The RMT architecture has a reconfigurable parser. The parser output is a packet header vector, which is a set of header fields such as IP dest, Ethernet dest, etc. The packet header vector includes metadata fields such as input port on which the packet arrived, router state variables such as queue sizes.
The PHV flows through a sequence of logical match stages. Each logical match stage is a logical unit of packet processing, e.g.
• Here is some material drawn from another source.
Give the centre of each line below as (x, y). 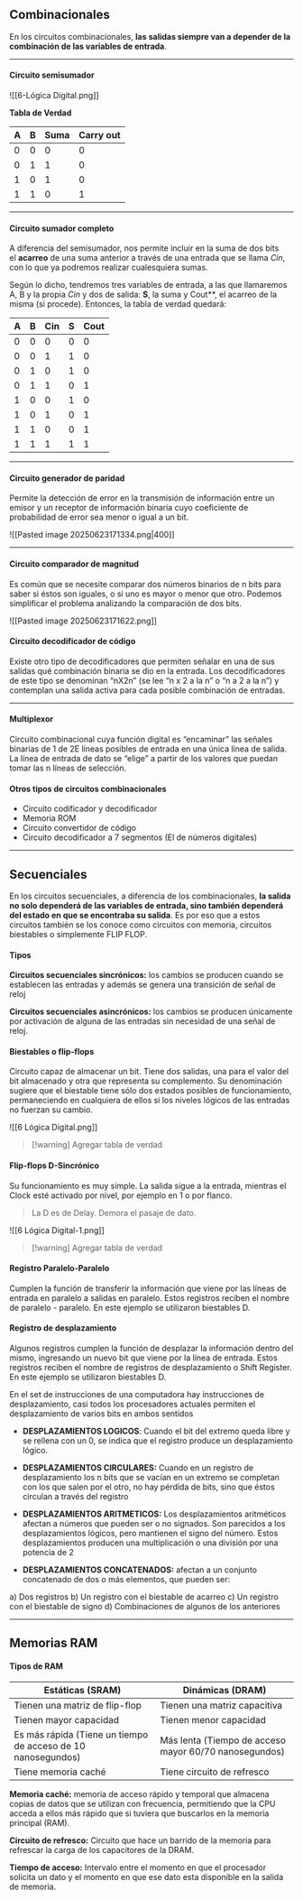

Ethernet or IP processing.
Packet modifications are done using VLIW action that operate on all fields in the PHV concurrently.
A packet’s fate is controlled by updating a set of dest ports/queues.
Control flow is realized by an additional output, next-table-address, from each table match that provides the index of the next table to execute.
A recombination block at the end of the pipeline pushes PHV modifications back into the packet.

The work advocates an implementation architecture that consists of large number of physical pipeline stages that are mapped to a smaller number of logical RMT stages depending on the resource needs of each logical stage.

Factoring State: Router forwarding has several stages, each using a separate table, processed sequentially with dependencies, so a physical pipeline is natural.
Flexible Resource Allocation Minimizing Resource Waste: The resources for a logical stage can vary. E.g. a firewall requires all ACLs, a core router requires only prefix matches, an edge router requires both. But a physical stage has some CPU & memory resource. The number of physical stages, N, should be large enough to avoid resource waste by a logical stage (max 1/N), and small enough to reduce wiring & power overheads. They use N=32.
Layout Optimality: A logical stage can be assigned more memory by mapping multiple contiguous physical stages to it to reduce wiring overheads.

They found that the power requirement is not significant, and since most use-cases are dominated by memory use, the coupling of processing & memory allocation is not significant in practice.

For terabit-speed realization, the needed to restrict physical match stages to 32. The chip design limit of packet headers is 4Kb (512B). They use 370Mb SRAM and 40Mb TCAM. Each stage may execute one instruction per field & limited to simple arithmetic, logical & bit manipulation. The queueing system provides 4 levels of hierarchy and 2K queues per port. Each stage contains over 200 action units, one for each field in the PHV with over 7000 action units in the chip.

To configure the RMT architecture, one needs two pieces of information:

a parse graph that expresses permissibe header sequences
a table flow graph that expresses the set of match tables & control flow between them

Strengths

While RMT has been in discussions, it remained theoretical without an existence proof of a chip design that works at terabit speeds. This paper contributes a concrete RMT proposal & a proof of it feasibility.
The paper involves clever use of hardware pipelining & parallelizability to work at terabit speeds. Their use of memory blocks that can be ganged within or across stages is key to realizing the vision of reconfigurable match tables. The large scale use of TCAM greatly increases matching flexibility, and use of fully-parallel VLIW instructions is key to packet editing.

Future Work

This paper is a proof of concept for RMT. One can investigate different chip designs, including more optimizations, and remove some of the restrictions.
Developing a compiler that maps the parse graphs & table flow graphs to the appropriate switch configurations & perform optimized memory allocation.